The cold air of the palace of dust had preserved the dead horses far better than she would ever have guessed. They had sagged and withered, but they were still identifiable. Poles thrust up into the bodies held them in place, standing at attention around their dead master. The proud arch of their necks had sunken in, but Marra could still recognize the marks of breeding and the richness of the golden bridles.
“A wealthy man,” said Fenris. “To be buried with his warhorses like this.”
“The father?” muttered the dust-wife, gazing up at the sarcophagus. “Or the son? Are we going forward or back?”
“If we go long enough in one direction, the weaponry should change,” offered Fenris, studying the carvings on the walls. “These saddles have stirrups. If we find a tomb without them…”
“If I could find a damn ghost, I could just ask,” said the dust-wife, annoyed. She smacked the sarcophagus lid and a hollow ringing filled the crypt, then died away. “But these are too quiet and too long dead. We need younger corpses. Or at least angrier ones.”
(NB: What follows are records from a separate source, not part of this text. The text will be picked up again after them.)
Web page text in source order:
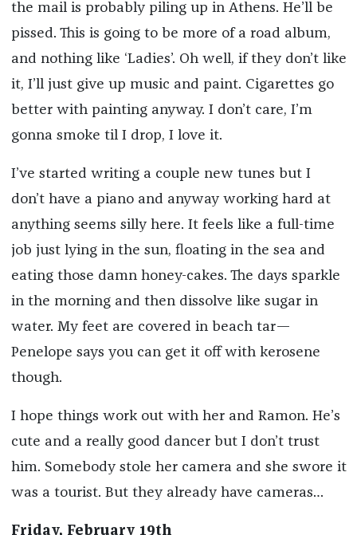
the mail is probably piling up in Athens. He’ll be
pissed. This is going to be more of a road album,
and nothing like ‘Ladies’. Oh well, if they don’t like
it, I’ll just give up music and paint. Cigarettes go
better with painting anyway. I don’t care, I’m
gonna smoke til I drop, I love it.
I’ve started writing a couple new tunes but I
don’t have a piano and anyway working hard at
anything seems silly here. It feels like a full-time
job just lying in the sun, floating in the sea and
eating those damn honey-cakes. The days sparkle
in the morning and then dissolve like sugar in
water. My feet are covered in beach tar—
Penelope says you can get it off with kerosene
though.
I hope things work out with her and Ramon. He’s
cute and a really good dancer but I don’t trust
him. Somebody stole her camera and she swore it
was a tourist. But they already have cameras…
Friday, February 19th
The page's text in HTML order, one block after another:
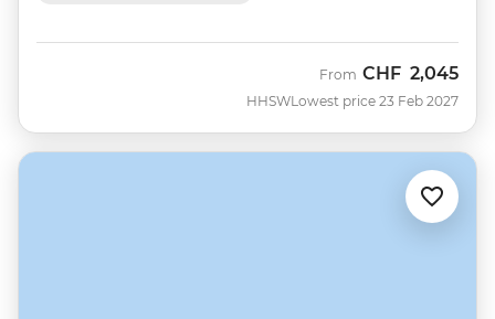
HHSW
From CHF 2,045
Lowest price 23 Feb 2027
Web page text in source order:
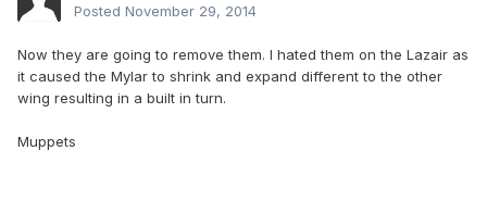
Posted November 29, 2014
Now they are going to remove them. I hated them on the Lazair as
it caused the Mylar to shrink and expand different to the other
wing resulting in a built in turn.
Muppets
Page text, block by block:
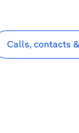
Calls, contacts
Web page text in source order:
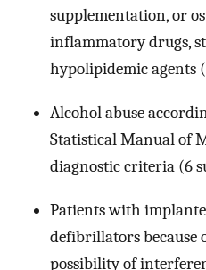
supplementation, or
inflammatory drugs,
hypolipidemic agents
Alcohol abuse
Statistical Manual of
diagnostic criteria (6
Patients with
defibrillators because
possibility of
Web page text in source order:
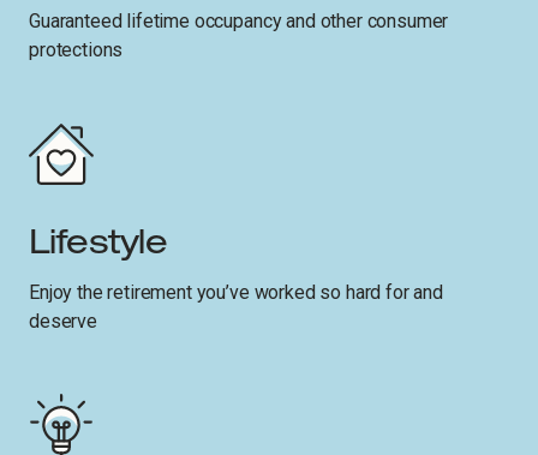
Guaranteed lifetime occupancy and other consumer
protections
Lifestyle
Enjoy the retirement you’ve worked so hard for and
deserve
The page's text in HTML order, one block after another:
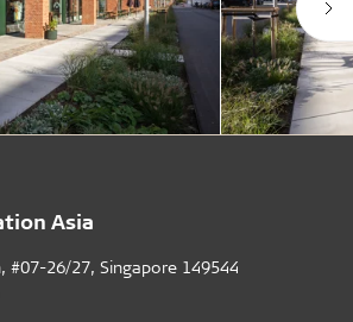
Asia
#07-26/27, Singapore 149544
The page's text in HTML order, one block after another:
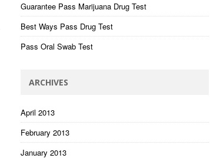
Guarantee Pass Marijuana Drug Test
Best Ways Pass Drug Test
Pass Oral Swab Test
ARCHIVES
April 2013
February 2013
January 2013
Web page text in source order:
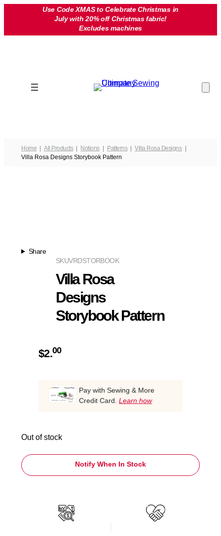
Use Code XMAS to Celebrate Christmas in
July with 20% off Christmas fabric!
Excludes machines
Home All Products Notions Patterns
Villa Rosa Designs
Villa Rosa Designs Storybook Pattern
Share
VRDSTORBOOK
SKU
Villa Rosa
Designs
Storybook Pattern
$2.00
Pay with Sewing & More
Credit Card. Learn how
Out of stock
Notify When In Stock
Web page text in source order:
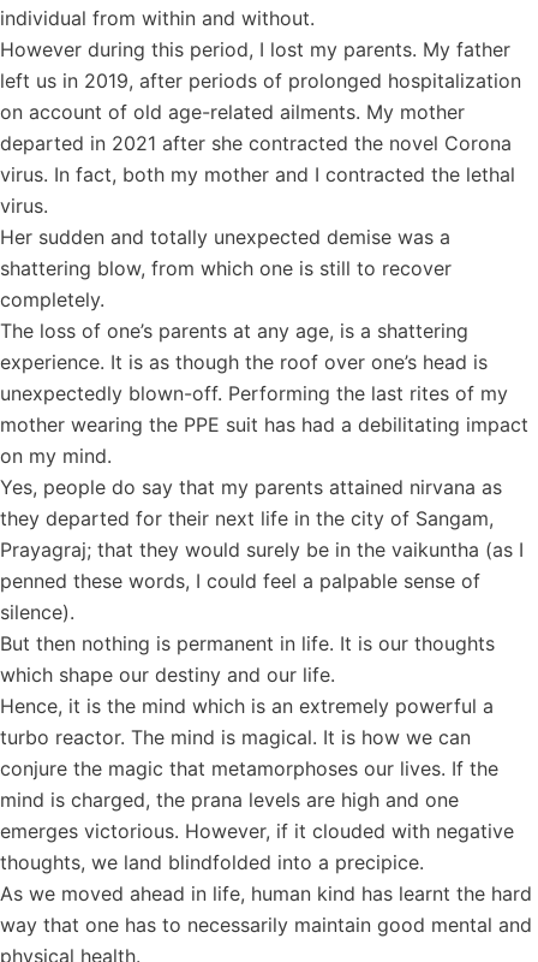
individual from within and without.
However during this period, I lost my parents. My father
left us in 2019, after periods of prolonged hospitalization
on account of old age-related ailments. My mother
departed in 2021 after she contracted the novel Corona
virus. In fact, both my mother and I contracted the lethal
virus.
Her sudden and totally unexpected demise was a
shattering blow, from which one is still to recover
completely.
The loss of one’s parents at any age, is a shattering
experience. It is as though the roof over one’s head is
unexpectedly blown-off. Performing the last rites of my
mother wearing the PPE suit has had a debilitating impact
on my mind.
Yes, people do say that my parents attained nirvana as
they departed for their next life in the city of Sangam,
Prayagraj; that they would surely be in the vaikuntha (as I
penned these words, I could feel a palpable sense of
silence).
But then nothing is permanent in life. It is our thoughts
which shape our destiny and our life.
Hence, it is the mind which is an extremely powerful a
turbo reactor. The mind is magical. It is how we can
conjure the magic that metamorphoses our lives. If the
mind is charged, the prana levels are high and one
emerges victorious. However, if it clouded with negative
thoughts, we land blindfolded into a precipice.
As we moved ahead in life, human kind has learnt the hard
way that one has to necessarily maintain good mental and
physical health.
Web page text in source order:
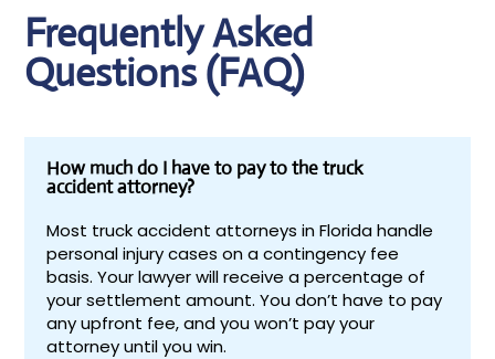
Frequently Asked
Questions (FAQ)
How much do I have to pay to the truck
accident attorney?
Most truck accident attorneys in Florida handle
personal injury cases on a contingency fee
basis. Your lawyer will receive a percentage of
your settlement amount. You don’t have to pay
any upfront fee, and you won’t pay your
attorney until you win.
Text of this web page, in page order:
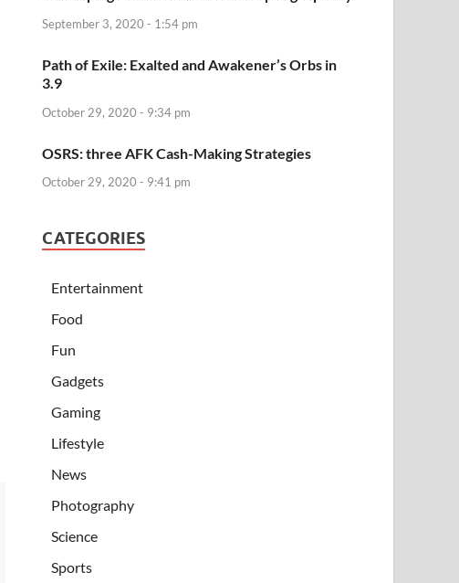
September 3, 2020 - 1:54 pm
Path of Exile: Exalted and Awakener’s Orbs in
3.9
October 29, 2020 - 9:34 pm
OSRS: three AFK Cash-Making Strategies
October 29, 2020 - 9:41 pm
CATEGORIES
Entertainment
Food
Fun
Gadgets
Gaming
Lifestyle
News
Photography
Science
Sports
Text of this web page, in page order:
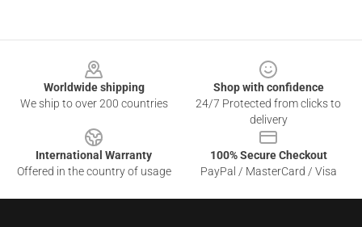
Worldwide shipping
We ship to over 200 countries
Shop with confidence
24/7 Protected from clicks to
delivery
International Warranty
Offered in the country of usage
100% Secure Checkout
PayPal / MasterCard / Visa
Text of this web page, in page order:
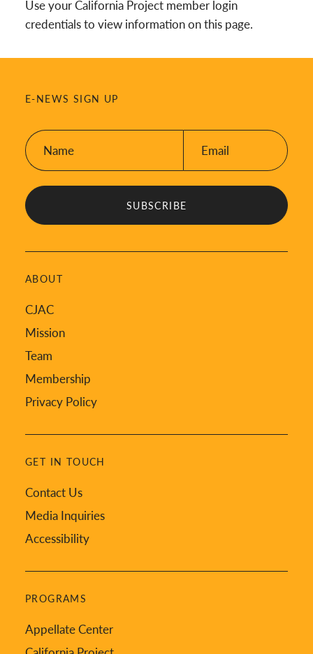
Use your California Project member login
credentials to view information on this page.
E-NEWS SIGN UP
Name:
*
ABOUT
CJAC
Mission
Team
Membership
Privacy Policy
GET IN TOUCH
Contact Us
Media Inquiries
Accessibility
PROGRAMS
Appellate Center
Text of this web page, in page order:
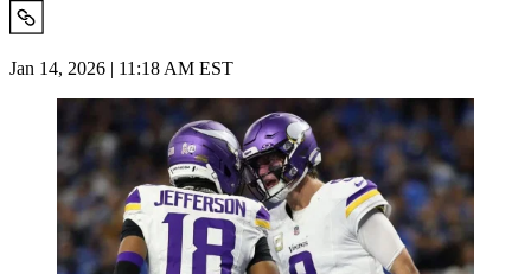
Jan 14, 2026 | 11:18 AM EST
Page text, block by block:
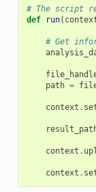
# The script
def
run(
# Get
path =
context .
context .
context .
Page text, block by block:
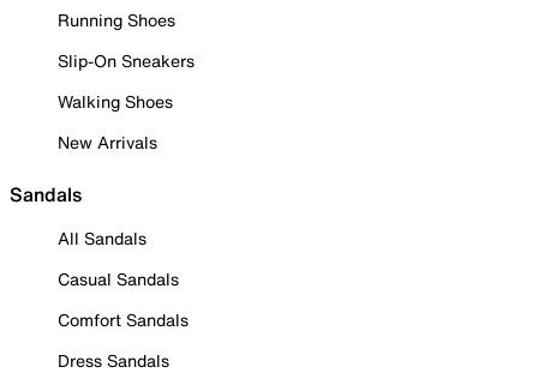
Running Shoes
Slip-On Sneakers
Walking Shoes
New Arrivals
Sandals
All Sandals
Casual Sandals
Comfort Sandals
Dress Sandals
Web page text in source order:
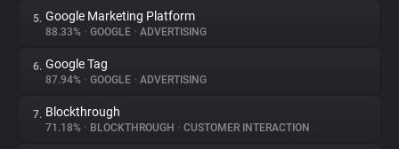
Websites
Explorer
Tracking Reach
5. Google Marketing Platform
88.33% • GOOGLE • ADVERTISING
6. Google Tag
87.94% • GOOGLE • ADVERTISING
7. Blockthrough
71.18% • BLOCKTHROUGH • CUSTOMER INTERACTION
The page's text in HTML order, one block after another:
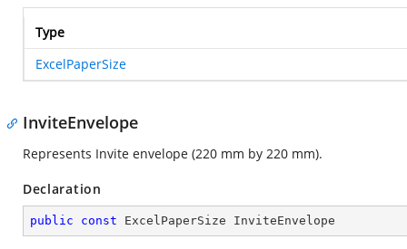
Type
ExcelPaperSize
InviteEnvelope
Represents Invite envelope (220 mm by 220 mm).
Declaration
public const ExcelPaperSize InviteEnvelope
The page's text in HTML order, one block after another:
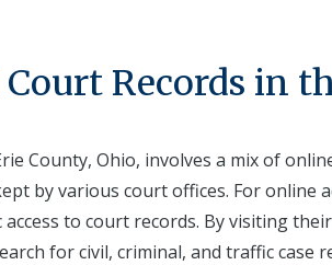
Records in
County, Ohio, involves a mix of
by various court offices. For online
to court records. By visiting
for civil, criminal, and traffic case
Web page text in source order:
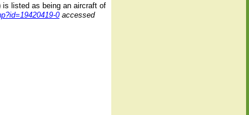
is listed as being an aircraft of
0accessed
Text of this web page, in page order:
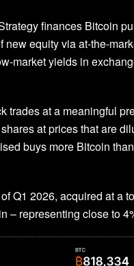
finances Bitcoin
equity via at-the-
market yields in
trades at a meaningful
at prices that are
buys more Bitcoin
Q1 2026, acquired at a
– representing close to
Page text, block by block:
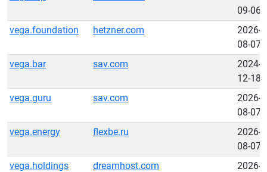
09-06
vega.foundation
hetzner.com
2026-
08-07
vega.bar
sav.com
2024-
12-18
vega.guru
sav.com
2026-
08-07
vega.energy
flexbe.ru
2026-
08-07
vega.holdings
dreamhost.com
2026-
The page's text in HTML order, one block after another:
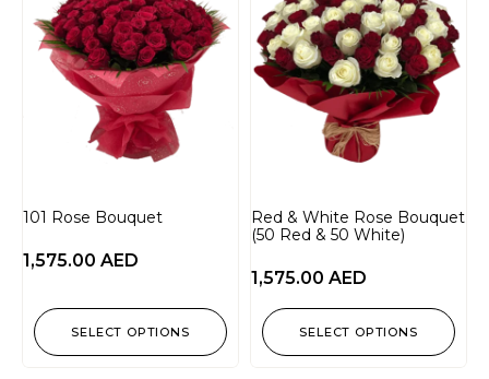
101 Rose Bouquet
1,575.00 AED
SELECT OPTIONS
Red & White Rose Bouquet
(50 Red & 50 White)
1,575.00 AED
SELECT OPTIONS
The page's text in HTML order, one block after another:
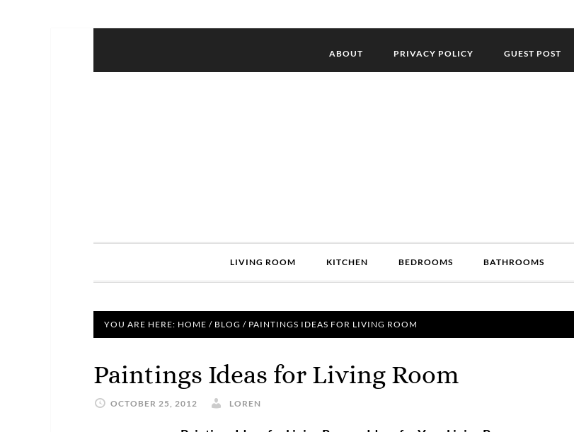
ABOUT PRIVACY POLICY GUEST POST
LIVING ROOM KITCHEN BEDROOMS BATHROOMS
YOU ARE HERE: HOME / BLOG / PAINTINGS IDEAS FOR LIVING ROOM
Paintings Ideas for Living Room
OCTOBER 25, 2012 LOREN
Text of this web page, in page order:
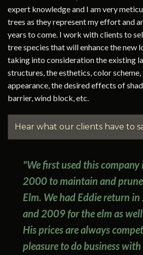
expert knowledge and I am very
trees as they represent my effort and
years to come. I work with clients to
tree species that will enhance the new
taking into consideration the existing
structures, the esthetics, color
appearance, the desired effects of
barrier, wind block, etc.
Hear what our clients have to
"We first used this company
2000 to maintain and
Elm. We had Eddie return
and 2009 for the elm as
His prices are always
pleasure to do business
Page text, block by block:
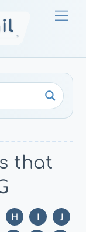
that
H I
J
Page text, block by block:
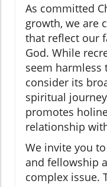
As committed
growth, we are
that reflect our
God. While
seem harmless
consider its
spiritual
promotes
relationship
We invite you
and fellowship
complex issue.
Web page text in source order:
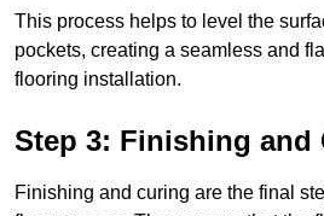
This process helps to level the
pockets, creating a seamless and
flooring installation.
Step 3: Finishing and
Finishing and curing are the final
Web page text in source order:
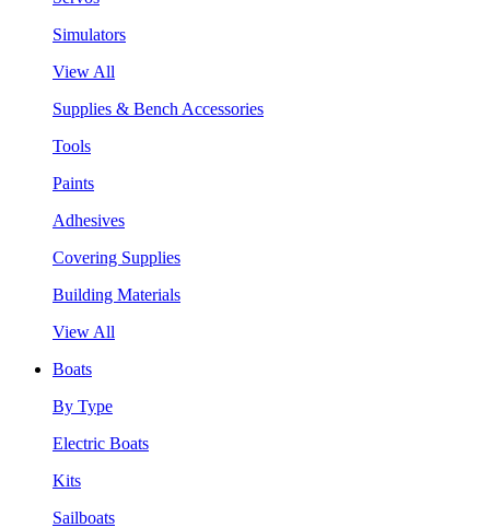
Simulators
View All
Supplies & Bench Accessories
Tools
Paints
Adhesives
Covering Supplies
Building Materials
View All
Boats
By Type
Electric Boats
Kits
Sailboats
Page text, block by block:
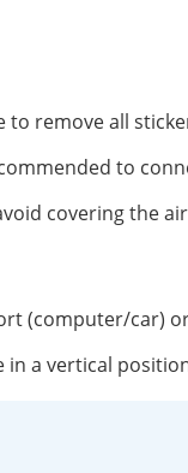
to remove all
to
covering the
(computer/car)
in a vertical
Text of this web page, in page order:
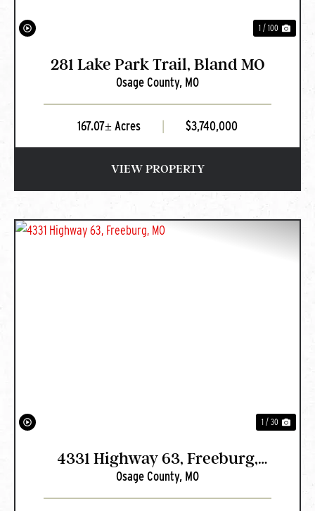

Marra did not have much time to worry about that, because the next corpse they found was positively furious.
Chapter 18
It was a small tomb off the grand one. A concubine’s room, perhaps. The materials were costly and exquisite, gold and jade and rosewood, and the death mask was beautiful and painted with lapis. Despite the materials, though, it seemed … hasty. As if everything had been slapped together swiftly and in fear. Jade tiles crunched under their feet, having fallen from the coffin, and there were no carvings, only faded paintings. The threshold was plain and uncarved and the doorway was hidden in the shadow of one of the scowling statues.
“This one,” said the dust-wife, with professional satisfaction. “This one here. This one is old, but she has grudges.”
She pulled something out of a pocket—Marra got a glimpse of orange red, like cinnabar—and dusted it over her hands, then knocked on the coffin lid as if it were a door.
Marra expected it to take a few minutes, as the drowned boy had, a slow swelling of horror as the ghost manifested itself, but she barely had time to brace herself before the room erupted.
Dust exploded up from the coffin. Broken tiles flew around the room. Fenris flung himself over Agnes and Marra, while Bonedog yapped silently, trying to catch one in his mouth. Only the dust-wife was unmoved, standing in the center of the chaos, with the light of the moon and her familiar’s shadow falling over her like a shield.
“Calm yourself,” she said. “Or I’ll lay you back down and find another spirit to work with. Your rage does not impress me.”
The entire sarcophagus twisted as it came alive, bouncing on the slab, and then it rolled to one side so that the death mask faced them. The beautiful face was still and calm but the eyes were alive and smoldering with fury.